[EXERCISE DIRECTIONS]: In the material below, how many lines contain the word "project"? The reply must be that number alone.

[RECORDS FOR PROCESSING]:
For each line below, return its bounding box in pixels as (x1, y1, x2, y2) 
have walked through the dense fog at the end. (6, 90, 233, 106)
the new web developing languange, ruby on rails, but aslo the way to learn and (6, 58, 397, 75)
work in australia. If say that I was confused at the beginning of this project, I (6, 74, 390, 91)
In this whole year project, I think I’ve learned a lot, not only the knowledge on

[SOLVED PROBLEM]: 2